When calculating the KFAC with:

    model_ = extend(model.eval())
    logits = model_(X)
    loss = extend(loss_func)(logits, Y)
    with backpack(KFAC(mc_samples=1000)):
        loss.backward()

It raises the not implemented error. I am wondering whether calculating KFAC in a network with BN layers in the middle is supported by backpack? It seems like it should be supported, since it successfully works in ResNet.

Thanks

f-dangel commented 2 years ago

Hi, thanks for your question!

Just to make sure I'm getting it right: You want to compute KFAC for the Conv2d and Linear layers in your network, or do you want to compute KFAC for the parameters of the BatchNorm2d layer? (For the latter, I'm not sure if KFAC is defined)

pyun-ram commented 2 years ago

Indeed, I want to compute the KFAC for the parameters of Conv2d, Linear and BatchNorm2d layer. Is it possible to achieve this?

f-dangel commented 2 years ago

BackPACK can compute KFAC for Linear and Conv2d layers, but not for BatchNorm2d. I don't know how the KFAC papers deal with batch normalization. Do you know? If so, one could implement this missing feature

Sadly, there is no easy way to tell BackPACK to ignore the parameters of batch norm layers, because it tries to compute its quantities on all parameters that have requires_grad=True.

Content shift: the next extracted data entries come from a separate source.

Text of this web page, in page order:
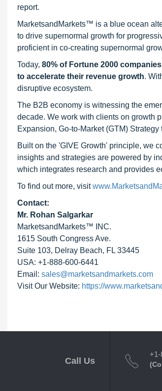
report.
MarketsandMarkets™ is a blue ocean
to drive supernormal growth for
proficient in co-creating supernormal
Today, 80% of Fortune 2000
to accelerate their revenue growth.
disruptive ecosystem.
The B2B economy is witnessing the
decade. We work with clients on growth
Expansion, Go-to-Market (GTM)
Built on the 'GIVE Growth' principle, we
insights and strategies are powered by
which integrates research and provides
To find out more, visit
Contact:
Mr. Rohan Salgarkar
MarketsandMarkets™ INC.
1615 South Congress Ave.
Suite 103, Delray Beach, FL 33445
USA: +1-888-600-6441
Email: sales@marketsandmarkets.com
Visit Our Website: https://
Call Us
+1-
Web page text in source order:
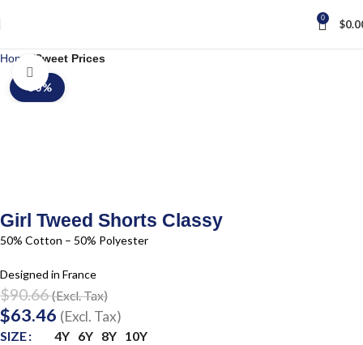
0 $
Home Sweet Prices
-30%
Click to enlarge
Girl Tweed Shorts Classy
50% Cotton – 50% Polyester
Designed in France
$90.66 (Excl. Tax)
$63.46 (Excl. Tax)
SIZE 4Y 6Y 8Y 10Y
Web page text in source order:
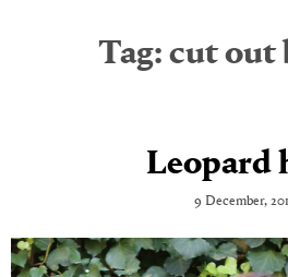
Tag: cut out
Leopard
9 December,

If you want to get KFAC for the supported layers, you will have to set p.requires_grad=False for the BN parameters. But then you also won't get their gradient.

pyun-ram commented 2 years ago

Thanks for the prompt reply! Yep, I have not seen some paper discussing the KFAC calculation for BN either...

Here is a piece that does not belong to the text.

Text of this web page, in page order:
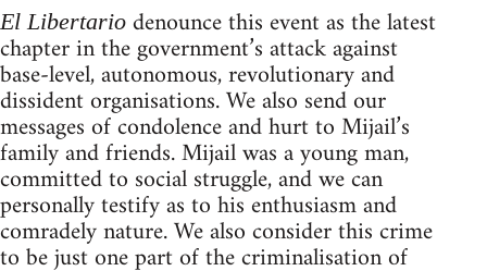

To get the KFAC for the supported layers (Linear and Conv2d), I found a way to bypass the NotImplementedError.

# Extend hbp/__init__.py by
class HBP(SecondOrderBackpropExtension):
    def __init__(
        self,
        curv_type,
        loss_hessian_strategy,
        backprop_strategy,
        ea_strategy,
        savefield="hbp",
    ):
        ...
        super().__init__(
            savefield=savefield,
            fail_mode="ERROR",
            module_exts={
                ...
                Identity: custom_module.HBPScaleModule(),
                BatchNorm2d: batchnorm_nd.HBPBatchNormNd(),
            },
        )

# The HBPBatchNormNd is defined as
from backpack.core.derivatives.batchnorm_nd import BatchNormNdDerivatives
from backpack.extensions.secondorder.hbp.hbpbase import HBPBaseModule

class HBPBatchNormNd(HBPBaseModule):
    def __init__(self):
        super().__init__(BatchNormNdDerivatives(), params=None)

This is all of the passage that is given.